Stored items from a collection:
---

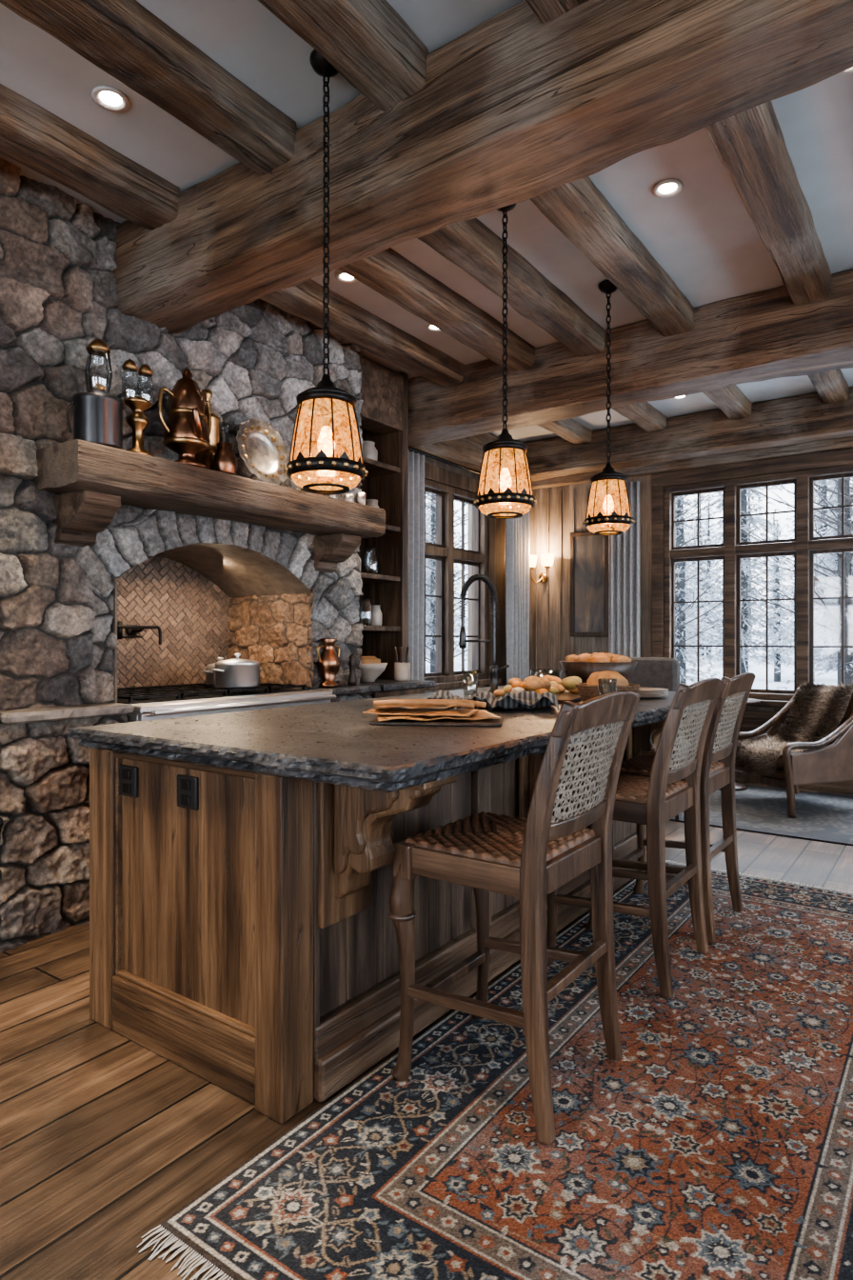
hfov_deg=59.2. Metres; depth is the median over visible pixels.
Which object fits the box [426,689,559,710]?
striped dishcloth
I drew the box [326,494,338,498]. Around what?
cup
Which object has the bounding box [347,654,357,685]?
pepper mill
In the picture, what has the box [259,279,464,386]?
joist
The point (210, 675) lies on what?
saucepan
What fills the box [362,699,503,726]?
placemats
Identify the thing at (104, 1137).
floor
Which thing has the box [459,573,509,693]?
gooseneck faucet
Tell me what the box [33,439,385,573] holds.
mantel shelf
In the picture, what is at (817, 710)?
fur throw
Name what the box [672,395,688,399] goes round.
recessed light
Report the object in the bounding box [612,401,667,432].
joist
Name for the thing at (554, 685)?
bread rolls
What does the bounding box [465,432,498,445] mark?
beam
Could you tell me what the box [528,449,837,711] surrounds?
wall
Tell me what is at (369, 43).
joist
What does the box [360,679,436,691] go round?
countertop
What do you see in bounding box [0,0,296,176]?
joist
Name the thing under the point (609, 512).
pendant lantern
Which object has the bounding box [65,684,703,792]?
island countertop
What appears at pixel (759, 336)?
ceiling beam
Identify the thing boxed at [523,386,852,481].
ceiling beam
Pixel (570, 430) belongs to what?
joist
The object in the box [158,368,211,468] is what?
copper samovar
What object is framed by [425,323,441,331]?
recessed light
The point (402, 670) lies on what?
utensil crock
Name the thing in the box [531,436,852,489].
ceiling beam
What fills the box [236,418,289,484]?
platter
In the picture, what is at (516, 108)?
ceiling beam
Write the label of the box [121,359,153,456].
lamp
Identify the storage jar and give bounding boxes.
[362,440,378,460]
[368,604,382,625]
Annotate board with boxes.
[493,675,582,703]
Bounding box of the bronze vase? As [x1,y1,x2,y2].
[317,638,340,687]
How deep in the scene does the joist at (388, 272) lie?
4.18 m
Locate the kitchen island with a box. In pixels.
[65,684,703,1123]
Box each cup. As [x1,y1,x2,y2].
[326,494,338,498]
[341,493,354,501]
[355,492,365,504]
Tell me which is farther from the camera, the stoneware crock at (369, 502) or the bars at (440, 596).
the bars at (440, 596)
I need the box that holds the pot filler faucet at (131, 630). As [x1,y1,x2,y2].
[117,620,161,644]
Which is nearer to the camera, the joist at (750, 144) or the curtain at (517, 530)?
the joist at (750, 144)
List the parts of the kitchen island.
panel, corbel plate, rail, corbel plate, corbel plate
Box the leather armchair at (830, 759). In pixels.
[718,687,852,818]
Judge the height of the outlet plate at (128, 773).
0.095 m
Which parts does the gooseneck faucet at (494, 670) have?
lever
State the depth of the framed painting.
7.42 m
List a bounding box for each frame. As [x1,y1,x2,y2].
[424,462,501,690]
[651,447,852,707]
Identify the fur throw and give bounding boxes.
[735,680,852,777]
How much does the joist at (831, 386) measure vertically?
0.134 m
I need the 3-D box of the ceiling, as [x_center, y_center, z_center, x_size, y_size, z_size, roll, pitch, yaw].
[0.673,-2.039,1.977,8.000,0.150,10.400,0,0,35]
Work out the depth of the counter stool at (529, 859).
2.01 m
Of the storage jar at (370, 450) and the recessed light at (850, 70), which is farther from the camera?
the storage jar at (370, 450)
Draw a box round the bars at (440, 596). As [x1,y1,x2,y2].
[423,487,479,677]
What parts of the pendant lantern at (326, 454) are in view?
glass, chain, amber glass
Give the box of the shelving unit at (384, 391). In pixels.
[359,356,436,698]
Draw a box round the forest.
[425,477,852,690]
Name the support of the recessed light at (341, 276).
in the ceiling
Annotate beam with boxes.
[113,0,852,334]
[408,268,852,446]
[408,438,483,475]
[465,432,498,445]
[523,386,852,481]
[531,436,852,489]
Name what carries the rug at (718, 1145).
on the floor
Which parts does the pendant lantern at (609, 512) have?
glass, chain, amber glass
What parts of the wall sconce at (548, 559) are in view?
lamp shade, arm, plate, lamp shade
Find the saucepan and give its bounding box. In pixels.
[200,657,223,684]
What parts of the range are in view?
control panel
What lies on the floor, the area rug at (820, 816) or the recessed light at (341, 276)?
the area rug at (820, 816)
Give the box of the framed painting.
[570,531,608,636]
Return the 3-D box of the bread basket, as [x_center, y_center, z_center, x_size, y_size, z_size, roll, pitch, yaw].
[0.795,0.209,3.302,0.285,0.152,0.240,0,0,35]
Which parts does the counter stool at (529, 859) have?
leg, rail, leg, woven seat, leg, rail, rail, crest rail, leg
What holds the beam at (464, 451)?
attached to the wall at (499, 524)
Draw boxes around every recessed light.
[91,85,129,112]
[335,271,358,282]
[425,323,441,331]
[652,179,683,198]
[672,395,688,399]
[837,67,852,75]
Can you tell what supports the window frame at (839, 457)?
attached to the wall at (580, 490)
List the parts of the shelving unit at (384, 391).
shelf, shelf, shelf, shelf
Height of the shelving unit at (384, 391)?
3.180 m
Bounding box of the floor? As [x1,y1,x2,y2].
[0,781,852,1279]
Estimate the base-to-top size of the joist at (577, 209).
0.155 m
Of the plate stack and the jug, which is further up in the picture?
the jug
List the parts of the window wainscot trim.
panel
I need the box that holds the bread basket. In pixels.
[576,670,640,701]
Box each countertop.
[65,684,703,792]
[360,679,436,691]
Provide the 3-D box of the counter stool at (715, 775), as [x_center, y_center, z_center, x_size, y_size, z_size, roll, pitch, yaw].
[1.119,0.684,3.329,0.591,1.094,0.490,0,0,35]
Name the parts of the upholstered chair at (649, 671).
seat
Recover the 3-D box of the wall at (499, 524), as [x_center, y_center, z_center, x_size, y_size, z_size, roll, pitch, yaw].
[-1.879,-0.364,3.797,0.930,3.200,10.000,0,0,35]
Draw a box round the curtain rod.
[408,446,479,474]
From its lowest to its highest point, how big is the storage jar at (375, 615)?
0.150 m
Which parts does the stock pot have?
lid
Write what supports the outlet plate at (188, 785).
attached to the kitchen island
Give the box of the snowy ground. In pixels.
[425,620,838,690]
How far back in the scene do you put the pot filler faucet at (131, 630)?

---

**Activity**: All lines above must be repeated exactly, and the pictures must be omitted.

**Exercise response**:
hfov_deg=59.2. Metres; depth is the median over visible pixels.
Which object fits the box [426,689,559,710]?
striped dishcloth
I drew the box [326,494,338,498]. Around what?
cup
Which object has the bounding box [347,654,357,685]?
pepper mill
In the picture, what has the box [259,279,464,386]?
joist
The point (210, 675) lies on what?
saucepan
What fills the box [362,699,503,726]?
placemats
Identify the thing at (104, 1137).
floor
Which thing has the box [459,573,509,693]?
gooseneck faucet
Tell me what the box [33,439,385,573] holds.
mantel shelf
In the picture, what is at (817, 710)?
fur throw
Name what the box [672,395,688,399] goes round.
recessed light
Report the object in the bounding box [612,401,667,432].
joist
Name for the thing at (554, 685)?
bread rolls
What does the bounding box [465,432,498,445] mark?
beam
Could you tell me what the box [528,449,837,711] surrounds?
wall
Tell me what is at (369, 43).
joist
What does the box [360,679,436,691] go round?
countertop
What do you see in bounding box [0,0,296,176]?
joist
Name the thing under the point (609, 512).
pendant lantern
Which object has the bounding box [65,684,703,792]?
island countertop
What appears at pixel (759, 336)?
ceiling beam
Identify the thing boxed at [523,386,852,481].
ceiling beam
Pixel (570, 430) belongs to what?
joist
The object in the box [158,368,211,468] is what?
copper samovar
What object is framed by [425,323,441,331]?
recessed light
The point (402, 670) lies on what?
utensil crock
Name the thing in the box [531,436,852,489].
ceiling beam
What fills the box [236,418,289,484]?
platter
In the picture, what is at (516, 108)?
ceiling beam
Write the label of the box [121,359,153,456].
lamp
Identify the storage jar and give bounding boxes.
[362,440,378,460]
[368,604,382,625]
Annotate board with boxes.
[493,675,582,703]
Bounding box of the bronze vase? As [x1,y1,x2,y2].
[317,638,340,687]
How deep in the scene does the joist at (388, 272) lie?
4.18 m
Locate the kitchen island with a box. In pixels.
[65,684,703,1123]
Box each cup. As [x1,y1,x2,y2].
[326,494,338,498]
[341,493,354,501]
[355,492,365,504]
Tell me which is farther from the camera, the stoneware crock at (369, 502) or the bars at (440, 596).
the bars at (440, 596)
I need the box that holds the pot filler faucet at (131, 630). As [x1,y1,x2,y2].
[117,620,161,644]
Which is nearer to the camera, the joist at (750, 144) or the curtain at (517, 530)?
the joist at (750, 144)
List the parts of the kitchen island.
panel, corbel plate, rail, corbel plate, corbel plate
Box the leather armchair at (830, 759). In pixels.
[718,687,852,818]
Judge the height of the outlet plate at (128, 773).
0.095 m
Which parts does the gooseneck faucet at (494, 670) have?
lever
State the depth of the framed painting.
7.42 m
List a bounding box for each frame. As [x1,y1,x2,y2].
[424,462,501,690]
[651,447,852,707]
Identify the fur throw and give bounding boxes.
[735,680,852,777]
How much does the joist at (831, 386) measure vertically?
0.134 m
I need the 3-D box of the ceiling, as [x_center, y_center, z_center, x_size, y_size, z_size, roll, pitch, yaw].
[0.673,-2.039,1.977,8.000,0.150,10.400,0,0,35]
Work out the depth of the counter stool at (529, 859).
2.01 m
Of the storage jar at (370, 450) and the recessed light at (850, 70), which is farther from the camera?
the storage jar at (370, 450)
Draw a box round the bars at (440, 596). As [x1,y1,x2,y2].
[423,487,479,677]
What parts of the pendant lantern at (326, 454) are in view?
glass, chain, amber glass
Give the box of the shelving unit at (384, 391). In pixels.
[359,356,436,698]
Draw a box round the forest.
[425,477,852,690]
Name the support of the recessed light at (341, 276).
in the ceiling
Annotate beam with boxes.
[113,0,852,334]
[408,268,852,446]
[408,438,483,475]
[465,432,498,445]
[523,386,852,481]
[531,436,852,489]
Name what carries the rug at (718, 1145).
on the floor
Which parts does the pendant lantern at (609, 512) have?
glass, chain, amber glass
What parts of the wall sconce at (548, 559) are in view?
lamp shade, arm, plate, lamp shade
Find the saucepan and give its bounding box. In pixels.
[200,657,223,684]
What parts of the range are in view?
control panel
What lies on the floor, the area rug at (820, 816) or the recessed light at (341, 276)?
the area rug at (820, 816)
Give the box of the framed painting.
[570,531,608,636]
Return the 3-D box of the bread basket, as [x_center, y_center, z_center, x_size, y_size, z_size, roll, pitch, yaw].
[0.795,0.209,3.302,0.285,0.152,0.240,0,0,35]
Which parts does the counter stool at (529, 859) have?
leg, rail, leg, woven seat, leg, rail, rail, crest rail, leg
What holds the beam at (464, 451)?
attached to the wall at (499, 524)
Draw boxes around every recessed light.
[91,85,129,112]
[335,271,358,282]
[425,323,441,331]
[652,179,683,198]
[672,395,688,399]
[837,67,852,75]
Can you tell what supports the window frame at (839, 457)?
attached to the wall at (580, 490)
List the parts of the shelving unit at (384, 391).
shelf, shelf, shelf, shelf
Height of the shelving unit at (384, 391)?
3.180 m
Bounding box of the floor? As [x1,y1,x2,y2].
[0,781,852,1279]
Estimate the base-to-top size of the joist at (577, 209).
0.155 m
Of the plate stack and the jug, which is further up in the picture?
the jug
List the parts of the window wainscot trim.
panel
I need the box that holds the bread basket. In pixels.
[576,670,640,701]
Box each countertop.
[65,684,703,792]
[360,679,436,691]
Provide the 3-D box of the counter stool at (715, 775), as [x_center, y_center, z_center, x_size, y_size, z_size, roll, pitch, yaw].
[1.119,0.684,3.329,0.591,1.094,0.490,0,0,35]
Name the parts of the upholstered chair at (649, 671).
seat
Recover the 3-D box of the wall at (499, 524), as [x_center, y_center, z_center, x_size, y_size, z_size, roll, pitch, yaw].
[-1.879,-0.364,3.797,0.930,3.200,10.000,0,0,35]
Draw a box round the curtain rod.
[408,446,479,474]
From its lowest to its highest point, how big is the storage jar at (375, 615)?
0.150 m
Which parts does the stock pot have?
lid
Write what supports the outlet plate at (188, 785).
attached to the kitchen island
Give the box of the snowy ground. In pixels.
[425,620,838,690]
How far back in the scene do you put the pot filler faucet at (131, 630)?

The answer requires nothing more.